– Ты чего квёлый? – спросила тётка Клавдия за обедом.

– Ничего…

– Ничего? Да будет врать-то.

Прошка, пряча глаза, передал подслушанный в лавке разговор. Он думал, что хозяйка рассердится, побагровеет, отшвырнёт ложку, но она рассмеялась.

– Им бы токмо языком молоть. Как припечёт, куда оне бегут? К Клавке бегут! Дорожку-то проторили, не зарастает! Что за баба? Чернявая такая, с бородавкой на щеке? Знаю, знаю… Татьяна это. Пожалела она, жалистная какая… Себя пусть жалеет!

Она помолчала минутку и вдруг спросила:

– По деревьям лазить умеешь, Пронька?

– Ещё как умею! – похвалился тот.

Тётка Клавдия велела после обеда сходить в лес, поискать старые сорочьи гнезда, и если попадутся в них какие-нибудь вещицы, то принести ей.

Он поразился хозяйкиной догадливости. Кабы Прошка сам сообразил, не стал бы с сумой ходить. Известно, какие сороки воровки. Оставит, скажем, баба кольцо золотое на окне, лежит оно, сверкает на солнышке. А сорока тут как тут, хвать – и улетела.

Старых гнёзд Прошка обнаружил с десяток, лохматых, больших, с навесами. Не ко всем он сумел подобраться, на тонкие деревья побоялся лезть: а ну как ветка обломится?

Нетерпеливой рукой шарил Прошка в чашах с замурованными землёй и глиной прутиками и удивлялся: нет у сорок пальцев, одним клювом такие гнёзда делают, какие Прошке и руками непросто будет соорудить.

В одном он нашёл железную гайку, спрятал в карман: пригодится для грузила; в другом – круглую серьгу с зелёным камешком, то ли золотую, то ли латунную.

– Драгоценная? – спросил он у хозяйки, когда прибежал на заимку с добычей.

Тётка Клавдия повертела серьгу, протёрла камешек передником.
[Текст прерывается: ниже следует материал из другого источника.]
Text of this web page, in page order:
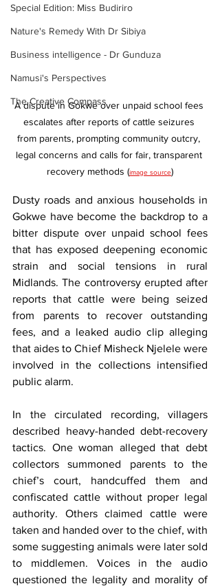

– Самоварное золото… Это всё, больше ничего нет?

– Гайка вот ещё.

Она забрала и серьгу, и гайку, к недоумению Прошки.

***

У хозяйки разболелись ноги. Она натёрла их вонючей мазью, легла у себя в спаленке на кровати, покряхтывала.

– Думала в Петровку к горшелю ехать, да не смогу. Запрягай кобылу, Пронька, и поезжай. Купи корчагу, балакирь и кашник. Настёнка, поганка такая, разбила надысь кашник в черяпки. Денежки на-кась… Обожди, вот ишо что.
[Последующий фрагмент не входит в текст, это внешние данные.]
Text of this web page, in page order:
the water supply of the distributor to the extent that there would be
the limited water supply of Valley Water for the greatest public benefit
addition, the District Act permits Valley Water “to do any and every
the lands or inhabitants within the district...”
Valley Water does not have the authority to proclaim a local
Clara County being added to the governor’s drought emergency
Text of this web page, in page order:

Тётка Клавдия подала кисет, в каких мужики обычно табак держат.

– У горшеля третьего дня баня сгорела, я слыхала. Ты принеси мне угольки, чтоб никто не видал. В мешочек положи, – велела она и прибавила, заметив изумление Прошки: – Для гадания мне надоть.

Тот повеселел: поехать на лошади за двенадцать вёрст, да ещё и одному, без взрослых, – важно! Он тщательно запряг Вербу в телегу, вывел за ворота и покатил, восторженно глазея по сторонам. И небо казалось ему голубее обычного, и листва зеленее, а может, именно так и было после ночного дождя.
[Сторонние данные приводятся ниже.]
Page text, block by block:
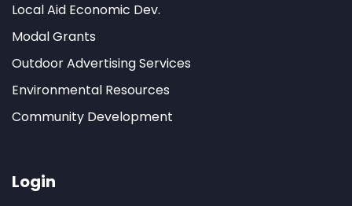
Local Aid Economic Dev.
Modal Grants
Outdoor Advertising Services
Environmental Resources
Community Development
Login

Верба бежала весело, вот и Николаевка сталась позади. На развилке Прошка нагнал незнакомую бабу с девчонкой и великодушно предложил подвести. Понукал без надобности лошадь, чтобы показать чужим, какой он большой, почти парень.

В Петровке – вот нечаянность-то! – Прошка повстречал батюшку, которому глупая вдова скормила особенный блин, и от сердца отлегло: жив-здоров отче, не заболел, не помер от холеры. Прошка натянул вожжи, попросил благословения у батюшки и узнал заодно, где дом горшеля.

Гончарный круг стоял прямо во дворе под навесом, и Прошка мог любоваться редкостным зрелищем, как из неприглядного комка глины получается кринка, гладкая, крутобокая, блестящая.

Он выбрал несколько горшков. Постучал пальцем, послушал, как они гудят, ровно колокола, расплатился и, весьма довольный собой, сложил покупки на солому. И тут вспомнил про угольки.

Сморщился, застонал, схватился за живот.